WP SportoweFakty / Mateusz Czarnecki / Na zdjęciu: Robert Lewandowski

Śmiała teza Artura Wichniarka. Chodzi o Złotą Piłkę

Kamil Sobala

Wraz ze zbliżającym się finałem plebiscytu Złotej Piłki emocje rosną z zawrotną prędkością. Zbliża się dzień, w którym już wszystko będzie jasne.

Już 29 listopada poznamy zwycięzcę niezwykle prestiżowej nagrody piłkarskiej, czyli Złotej Piłki. Wśród faworytów do zdobycia jej nie mogło oczywiście zabraknąć Roberta LewandowskiegoLionela Messiego czy Jorginho.

Artur Wichniarek w swoim najnowszym tekście dla  "Przeglądu Sportowego" stwierdził jednak, że Polak jest poza zasięgiem reszty kandydatów.

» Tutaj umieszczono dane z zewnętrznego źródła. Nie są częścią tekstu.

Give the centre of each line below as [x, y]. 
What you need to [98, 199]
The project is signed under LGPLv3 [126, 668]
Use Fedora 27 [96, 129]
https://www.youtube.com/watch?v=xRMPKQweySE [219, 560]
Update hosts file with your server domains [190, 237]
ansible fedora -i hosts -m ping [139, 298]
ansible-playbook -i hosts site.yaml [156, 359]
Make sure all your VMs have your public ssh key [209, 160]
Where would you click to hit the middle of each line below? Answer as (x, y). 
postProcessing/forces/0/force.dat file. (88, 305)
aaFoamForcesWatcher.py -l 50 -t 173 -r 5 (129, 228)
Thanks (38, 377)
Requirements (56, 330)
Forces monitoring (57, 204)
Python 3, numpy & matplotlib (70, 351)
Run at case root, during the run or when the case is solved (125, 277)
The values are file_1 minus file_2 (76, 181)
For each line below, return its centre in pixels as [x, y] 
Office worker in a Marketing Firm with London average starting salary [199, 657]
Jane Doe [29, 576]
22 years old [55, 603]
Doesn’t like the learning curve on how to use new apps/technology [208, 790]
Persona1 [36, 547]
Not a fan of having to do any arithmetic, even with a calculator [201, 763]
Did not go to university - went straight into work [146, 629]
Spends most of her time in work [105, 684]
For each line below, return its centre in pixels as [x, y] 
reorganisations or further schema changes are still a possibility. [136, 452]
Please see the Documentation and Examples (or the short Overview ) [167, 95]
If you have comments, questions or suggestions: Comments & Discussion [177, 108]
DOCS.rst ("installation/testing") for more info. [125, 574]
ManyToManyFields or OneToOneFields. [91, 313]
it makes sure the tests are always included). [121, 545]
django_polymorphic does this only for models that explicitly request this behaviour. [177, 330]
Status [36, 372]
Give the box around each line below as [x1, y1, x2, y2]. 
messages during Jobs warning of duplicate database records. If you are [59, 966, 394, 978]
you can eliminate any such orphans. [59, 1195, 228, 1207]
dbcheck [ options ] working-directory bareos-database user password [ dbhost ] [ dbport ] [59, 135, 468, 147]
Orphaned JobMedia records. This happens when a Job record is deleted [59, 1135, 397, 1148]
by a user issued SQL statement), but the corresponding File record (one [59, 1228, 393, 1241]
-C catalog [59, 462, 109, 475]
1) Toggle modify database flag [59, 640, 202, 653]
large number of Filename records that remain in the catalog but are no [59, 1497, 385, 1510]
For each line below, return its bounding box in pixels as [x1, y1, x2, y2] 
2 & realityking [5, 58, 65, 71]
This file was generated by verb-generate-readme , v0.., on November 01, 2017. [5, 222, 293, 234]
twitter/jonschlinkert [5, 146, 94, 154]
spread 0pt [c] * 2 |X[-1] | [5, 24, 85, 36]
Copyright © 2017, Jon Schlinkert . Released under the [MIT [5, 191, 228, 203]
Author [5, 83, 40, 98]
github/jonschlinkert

- Myślę, że wielu wybitnych piłkarzy, którzy nie grają, a wypowiadają się na temat tego plebiscytu, w ogromnej większości wskazują na Roberta. Polakowi należy się ten tytuł, jak nikomu innemu. Powinien wygrać Lewandowski, a nie Messi, nawet biorąc pod uwagę nieudany turniej mistrzostw Europy w wykonaniu naszej reprezentacji. To, że kapitan Biało-Czerwonych jest najlepszym napastnikiem na świecie, wiemy od dawna, ale od kilku lat jest też jednym z najlepszych piłkarzy - stwierdził były reprezentant Polski.

ZOBACZ WIDEO: #dziejesiewsporcie: Messi sprzedaje luksusowy apartament. Zrobi niezły interes 

Lewandowski nie zatrzymuje się i stale powiększa swój dorobek bramkowy. W 12 meczach Bundesligi tego sezonu zdobył aż 14 goli. Dla porównania, w poprzedniej kampanii ligowej aż 41 razy umieścił piłkę w siatce rywali.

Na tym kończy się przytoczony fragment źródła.